La bravura, l’esperienza e l’integrità morale di coloro che
hanno condotto lo studio sono al di là di ogni dubbio. Yves Boirie, M.
D., è assistente presso la University of Clermont-Ferrand, in Francia.
Specializzato in endocrinologia ed alimentazione, lavora attualmente per il
Dipartimento di studi sul metabolismo proteico ed energetico del prestigioso
Centro di ricerche sull’alimentazione umana di Clermont-Ferrand. Il direttore
del centro è il professore Bernard Beaufrere, lui stesso un’autorità
che, insieme ad altri membri della sua équipe, ha condotto una montagna
di ricerche su quasi ogni singolo aspetto del metabolismo proteico. Nel corso
degli anni il loro lavoro si è indirizzato all’influenza di fattori
tanto disparati come l’età, l’attività fisica, gli
schemi alimentari e la somministrazione di GH e IGF-1. Quasi tutto il lavoro
d’équipe è basato su analisi in vivo con aminoacidi etichettati,
ossia con traccianti.
OK, adesso avete il quadro completo. Questo studio è stato fatto seguendo
una precisione con la P maiuscola. Le conclusioni che ricaviamo da questi risultati
sono limpidissime, ma lascerò che sia Boirie a spiegarvele. Questo perché
perfino questo studio, pur se non aperto ad interpretazioni, è stato
vittima di un altro lavoro di potatura. Diverse ditte hanno volto a proprio
vantaggio una particolare affermazione dello studio sulla sintesi proteica e
l’hanno usata per spingere i loro prodotti a base di siero del latte.

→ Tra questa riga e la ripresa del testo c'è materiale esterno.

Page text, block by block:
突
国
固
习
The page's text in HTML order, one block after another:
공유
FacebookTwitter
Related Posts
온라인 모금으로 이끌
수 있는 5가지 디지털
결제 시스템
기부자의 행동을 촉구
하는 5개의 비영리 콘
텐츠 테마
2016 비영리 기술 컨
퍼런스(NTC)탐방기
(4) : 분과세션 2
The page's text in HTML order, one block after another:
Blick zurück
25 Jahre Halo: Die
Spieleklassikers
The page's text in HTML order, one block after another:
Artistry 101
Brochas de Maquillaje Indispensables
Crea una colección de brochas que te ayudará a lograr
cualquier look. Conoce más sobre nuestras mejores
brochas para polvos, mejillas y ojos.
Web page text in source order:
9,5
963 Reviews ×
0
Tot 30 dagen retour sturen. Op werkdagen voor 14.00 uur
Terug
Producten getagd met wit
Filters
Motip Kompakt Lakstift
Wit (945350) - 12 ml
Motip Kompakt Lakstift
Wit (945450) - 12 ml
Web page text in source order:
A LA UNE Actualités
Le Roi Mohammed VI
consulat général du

Saputo il fatto, Boirie ne è rimasto proprio amareggiato. Anzi, era talmente
dispiaciuto che non ha accettato di essere intervistato da nessuna rivista del
settore né ha risposto alle lettere di rappresentati di una qualche ditta
di integratori sportivi – almeno fino ad ora.

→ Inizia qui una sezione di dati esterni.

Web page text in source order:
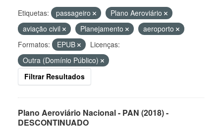
Etiquetas: passageiro
Plano Aeroviário
aviação civil
Planejamento
aeroporto
Formatos:
EPUB
Licenças:
Outra (Domínio Público)
Filtrar Resultados
Plano Aeroviário Nacional - PAN (2018) -
DESCONTINUADO
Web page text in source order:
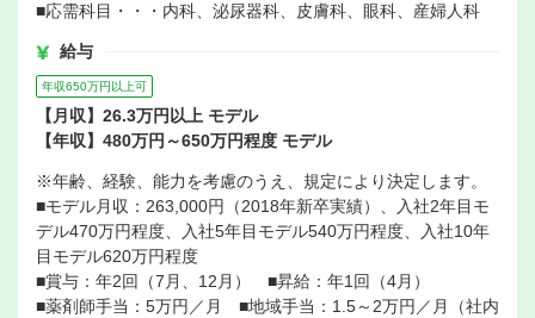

All’inizio del 2001 avevo parlato più volte con Boirie e in quel
periodo manifestai un sincero interesse per avere una sua intervista. Come molti
altri nel mio campo, mi ero reso conto che egli aveva toccato un punto dolente,
qualcosa troppo importante per essere lasciato alla mercé dei pescecani
che sguazzano in questo settore. Essendomi familiarizzato con gran parte dei
lavori della sua équipe, sapevo che lo studio del 1997 non sarebbe rimasto
l’unico loro prezioso contributo. Infatti anche qualcuno degli altri studi
potrebbe contenere dei punti importanti per la soluzione dei maggiori rompicapi
del bodybuilding.
Dopo averlo rassicurato sul fatto che il mio interesse era accademico e che
non aveva alcuna motivazione commerciale, stentai a crederci quando mi concesse
l’intervista. Per quanto mi riguardava era un’opportunità
da non lasciare sfuggire. Furono presi gli accordi necessari e dopo neppure
in mese ero in viaggio per Clermont-Ferrand.

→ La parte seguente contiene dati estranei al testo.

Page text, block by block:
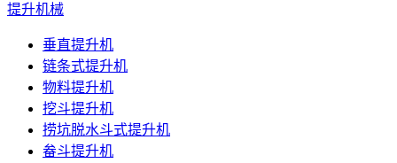
提升机械
垂直提升机
链条式提升机
物料提升机
挖斗提升机
捞坑脱水斗式提升机
畚斗提升机
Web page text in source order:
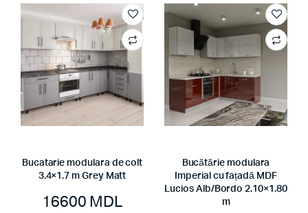
Bucatarie modulara de colt
3.4×1.7 m Grey Matt
16600 MDL
Bucătărie modulara
Imperial cu fațadă MDF
Lucios Alb/Bordo 2.10×1.80
m
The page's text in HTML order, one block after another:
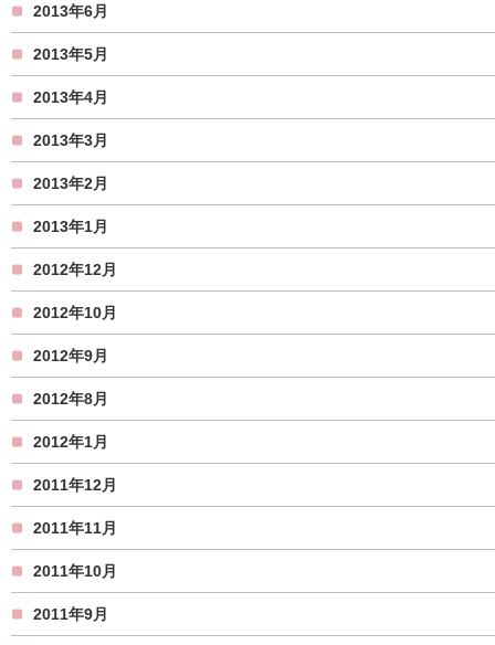
2013年6月
2013年5月
2013年4月
2013年3月
2013年2月
2013年1月
2012年12月
2012年10月
2012年9月
2012年8月
2012年1月
2011年12月
2011年11月
2011年10月
2011年9月

Iniziammo l’intervista un assolato pomeriggio di primavera con un’atmosfera
informale, dopo pranzo. Dopo andammo presso il Centro di ricerche sull’alimentazione
umana e passammo a discutere le questioni più delicate. La cosa che mi
impressionò di più fu la dedizione di Boirie per il suo lavoro.
A lui non importa un’acca di risolvere le dispute piuttosto meschine che
si svolgono tra i produttori di integratori sportivi. Il suo è un obiettivo
molto più nobile: migliorare la qualità della vita dell’uomo
per mezzo dell’alimentazione.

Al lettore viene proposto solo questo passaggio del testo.